Lisa Cornwell Associated Press

CINCINNATI – For Ron Chicken and other freshmen at Montclair State University, the new freedoms that presumably came with college age included a mandatory cell phone with which the school could pinpoint their whereabouts on or off campus.

“I think some didn’t like the idea that they had to have it, and some thought it was a new way to track them,” said Chicken, 19, now preparing to enter his sophomore year at the New Jersey college.

But Chicken said that as time passed, students realized that the voluntary tracking system offered added safety and that the required phone had many useful functions.

“Most people have adjusted to it,” said Chicken, now a fan.

With nine out of 10 college students carrying cell phones – and many of them using traditional landline phones rarely or not at all – schools are seeking ways to maintain a line of communication while deploying technologies they believe students want and need.

Some colleges are abandoning the wires and phone jacks in their dormitories. Many of those systems, formerly a source of extra revenue for institutions, now operate at a loss.

As a replacement, some are introducing their own cellular services and handsets customized to connect students with campus services and information, while adding security and instructional tools.

The University of Cincinnati has begun a voluntary program offering all incoming freshmen a free mobile phone featuring the Bearcat mascot on the welcome screen, while Morrisville State College in New York has replaced landlines in its dorms with mandatory school-issued handsets.

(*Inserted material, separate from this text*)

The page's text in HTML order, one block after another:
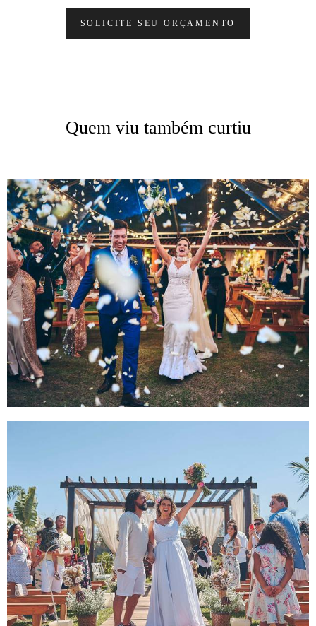
SOLICITE SEU ORÇAMENTO
Quem viu também curtiu

Other colleges, however, are sticking with traditional phone service, worried that cellular may not be as reliable.

“Communicating with students on a regular basis has become a challenge, and schools are looking for ways to address that issue as well as safety,” said Patricia Scott, a spokeswoman for ACUTA, an association of communications technology professionals in academia.

While the phone technology known as Voice over Internet Protocol poses another viable option with the spread of broadband access on campuses, some experts see folly in trying to steer a wireless-minded generation of students toward anything but a cell phone.

Technology experts and educational groups say they haven’t quantified the number of schools replacing landlines with other technologies. ACUTA estimates that fewer than half the schools in North America have installed VoIP networks, but more are expected to do so in the future.

The University of Scranton in Pennsylvania plans to drop traditional landline service in its dorms this fall, but the school is not providing a wireless substitute.

“We considered issuing our own cell phone, but that would mean students could end up having two cell phones or having to discard their original one,” said Jerry DeSanto, Scranton’s chief information technology officer.

Initially, to help ensure a way to contact students who don’t always provide their cell numbers or even local addresses to the school, Scranton considered requiring students to enter such information at the school’s Web site before they could access certain services. The school has backed away from that requirement since it would be difficult to determine which students don’t actually have a cell phone.

The cell phone program at Montclair was spurred partly by the decline in revenue once reaped from providing long-distance service to students, as well as by requests from the university’s student life department.

Montclair surveyed students to determine what capabilities they’d want, then partnered with Rave Wireless Inc. to develop those software applications for cell phones.

Students can use the phones to get real-time alerts and information from the university, check class assignments, learn about specials at campus restaurants, or track the location of buses through Global Positioning System technology. GPS also enables the tracking feature that initially worried some students. Students can activate this “Guardian” service, launched earlier this year, if they ever feel threatened on campus.